* Task input
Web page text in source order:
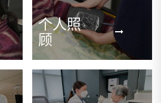
个人照
顾
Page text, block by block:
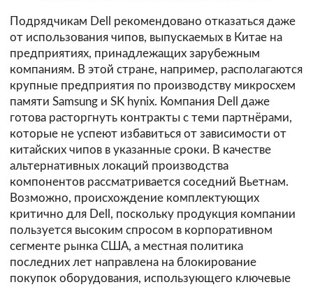
Подрядчикам Dell рекомендовано отказаться даже
от использования чипов, выпускаемых в Китае на
предприятиях, принадлежащих зарубежным
компаниям. В этой стране, например, располагаются
крупные предприятия по производству микросхем
памяти Samsung и SK hynix. Компания Dell даже
готова расторгнуть контракты с теми партнёрами,
которые не успеют избавиться от зависимости от
китайских чипов в указанные сроки. В качестве
альтернативных локаций производства
компонентов рассматривается соседний Вьетнам.
Возможно, происхождение комплектующих
критично для Dell, поскольку продукция компании
пользуется высоким спросом в корпоративном
сегменте рынка США, а местная политика
последних лет направлена на блокирование
покупок оборудования, использующего ключевые

* What you have to do
The expected output is exactly the lines of the listing above between the line holding "памяти Samsung и SK hynix. Компания Dell даже" and the line holding "компонентов рассматривается соседний Вьетнам.", inclusive.

* Exercise solution
памяти Samsung и SK hynix. Компания Dell даже
готова расторгнуть контракты с теми партнёрами,
которые не успеют избавиться от зависимости от
китайских чипов в указанные сроки. В качестве
альтернативных локаций производства
компонентов рассматривается соседний Вьетнам.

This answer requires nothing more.